There are three test cases in the TEST_DATA. The first two pass. The last one is an intentional failure to demonstrate the error message shown in the output in figure 7.

Notes

This example uses serde and serde_json to map the data between Rust and JSON. These are added in the Cargo.toml file with:
```
[dependencies]
serde = { version = "1.0.219", features = ["derive"] }
serde_json = "1.0.140"
```
I expect there are other things you can use. I've never had the need to look beyond serde.
Running the tests is done with cargo test.
The example has a main() function that prints out Hello, world!. It's not required for the test runner. The only reason it's there is because I didn't this sample in main.rs. If you don't put a main() function in that file the compiler yells at you.
The output in figure 7 includes running 1 test and test result: FAILED. 0 passed; 1 failed; That's because everything happens inside the single run_tests() function (i.e. it doesn't matter how many cases are in the TEST_DATA. It's always reported as a single test).

Building The Suite

I don't know how many test will end up in Neopolitan. Wouldn't surprise me if it breaks a thousand. Using this approach makes them easier to build. Adding the fact that it provides tests for other parsers makes it hard to beat.

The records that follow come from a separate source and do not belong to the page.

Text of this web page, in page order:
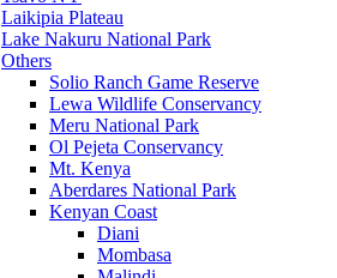
Laikipia Plateau
Lake Nakuru National Park
Others
Solio Ranch Game Reserve
Lewa Wildlife Conservancy
Meru National Park
Ol Pejeta Conservancy
Mt. Kenya
Aberdares National Park
Kenyan Coast
Diani
Mombasa
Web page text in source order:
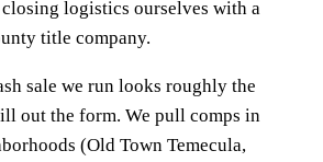
logistics ourselves with a
title company.
sale we run looks roughly the
out the form. We pull comps in
(Old Town Temecula,
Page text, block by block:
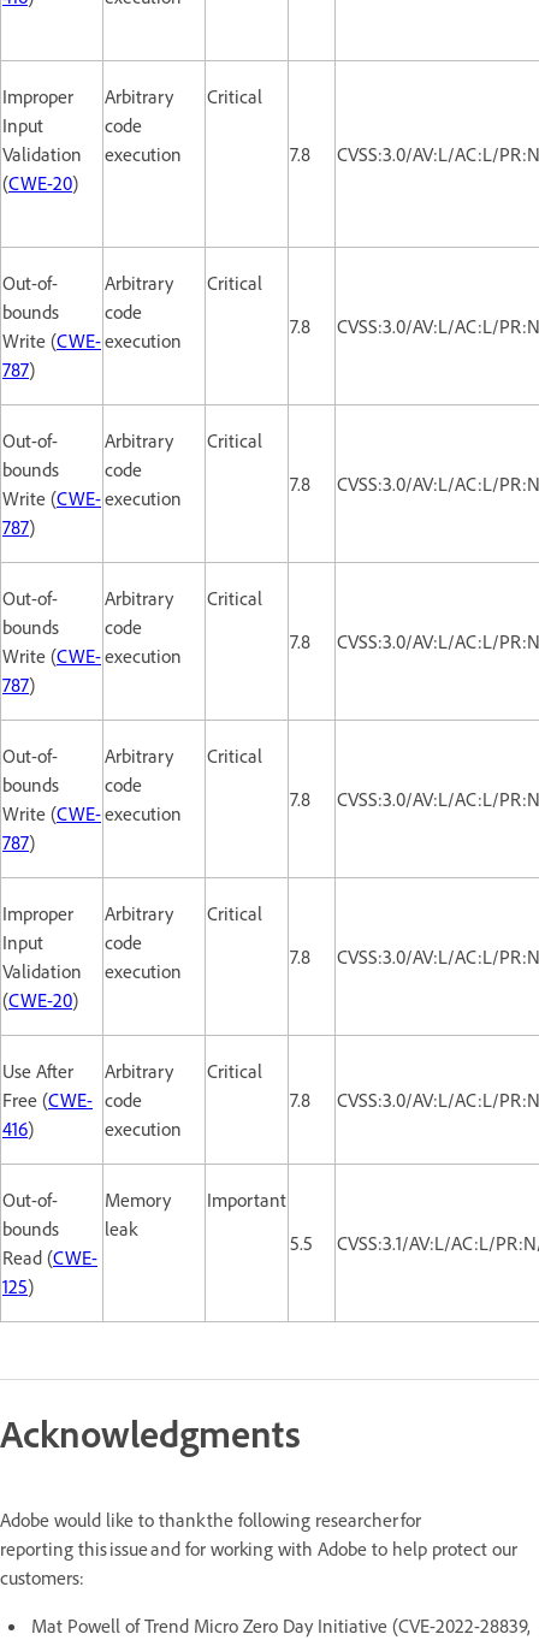
Improper
Input
Validation
(CWE-20)
Arbitrary
code
execution
Critical
7.8 CVSS:3.0/AV:L/AC:L/
Out-of-
bounds
Write (CWE-
787)
Arbitrary
code
execution
Critical
7.8
CVSS:3.0/AV:L/AC:L/
Out-of-
bounds
Write (CWE-
787)
Arbitrary
code
execution
Critical
7.8
CVSS:3.0/AV:L/AC:L/
Out-of-
bounds
Write (CWE-
787)
Arbitrary
code
execution
Critical
7.8
CVSS:3.0/AV:L/AC:L/
Out-of-
bounds
Write (CWE-
787)
Arbitrary
code
execution
Critical
7.8
CVSS:3.0/AV:L/AC:L/
Improper
Input
Validation
(CWE-20)
Arbitrary
code
execution
Critical
7.8
CVSS:3.0/AV:L/AC:L/
Use After
Free (CWE-
416)
Arbitrary
code
execution
Critical
7.8
CVSS:3.0/AV:L/AC:L/
Out-of-
bounds
Read (CWE-
125)
Memory
leak
Important
5.5
CVSS:3.1/AV:L/AC:L/
Acknowledgments
Adobe would like to thank the following researcher for
reporting this issue and for working with Adobe to help protect our
customers:
Mat Powell of Trend Micro Zero Day Initiative (CVE-2022-28839,

Now, back to writing them.

-a

end of line

Footnotes

1 ⤴

Neopolitan plain-text format

The file format I designed to manage website content. It's like markdown on steroids.

2 ⤴

The first one that'll act as the standard to evaluate other parsers with.

3 ⤴

Giving the same input to different Markdown parsers results in different outputs. My goal is to prevent that with Neopolitan. I'm defining as many specific behaviors as I can think of to support that.